Titanium Bubbles Could Be Key to Starburst Research | Science

Cassiopeia A is a large expanding sphere of hot gas. It is the most recent remnant of an exploded star, to our knowledge. The explosion happened about 340 years ago. Light from the supernova first reached our Earth around 1670.

Researchers often see Cassiopeia A because it is quite close to astronomical standards. We can learn a lot about the evolution of the universe this way. When stars explode, their elements are found in space. Using telescopes like NASA’s Chandra X-ray Observatory, scientists can find out which ones are from Cassiopeia A.

Even stars with a mass greater than 10 times our sun explode when they run out of fuel, but scientists don’t know why. The explosions made it possible to find certain elements, such as gold and titanium, everywhere in our universe.

“Scientists believe that most of the titanium we use in our daily lives is produced when stars explode,” said Toshiki Sato, lead author of the study and assistant professor at Rikkyo University in Tokyo, Japan.

When stars explode, they turn into a black hole or a neutron star. New elements are created in a neutron star. When scientists looked at this phenomenon, they found that the energy was consumed quickly, causing the shock wave to block. This prevents a supernova explosion.

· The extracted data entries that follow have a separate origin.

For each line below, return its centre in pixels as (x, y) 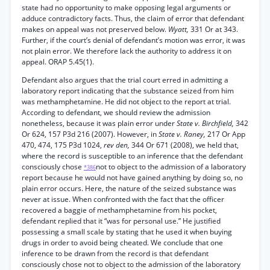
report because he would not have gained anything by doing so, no (132, 177)
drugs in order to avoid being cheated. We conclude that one (122, 243)
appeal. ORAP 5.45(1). (58, 62)
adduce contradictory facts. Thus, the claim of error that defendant (133, 18)
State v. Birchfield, (206, 123)
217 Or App (226, 134)
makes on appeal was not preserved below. (95, 29)
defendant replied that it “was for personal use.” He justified (121, 221)

New computer simulations suggest a missing element that keeps the supernova going: neutrinos. These low-mass ghostly particles, created during the formation of a neutron star, can trigger bubbles from elements that eject, propel the shock wave, and activate a supernova.

The explosion that triggered the Cassiopeia A supernova was likely caused by neutrinos, the new study finds. NASA’s Chandra data shows that some structures have moved away from the supernova. The structures contain titanium and chromium, as well as iron.

“We’ve never seen these titanium bubbles in the remains of a supernova before. We could only achieve this result thanks to the extremely sharp images of Chandra, ”said Keiichi Maeda, co-author of the study and professor at Kyoto University in Japan. “Our findings are an important step in finding out how these stars explode into supernovae.”

The research means that fragments of titanium were created deep within the star when the supernova took place. The amount of titanium produced by this supernova is greater than the total mass of the Earth. The results also support the theory that explosions caused by neutrinos may explain some star explosions.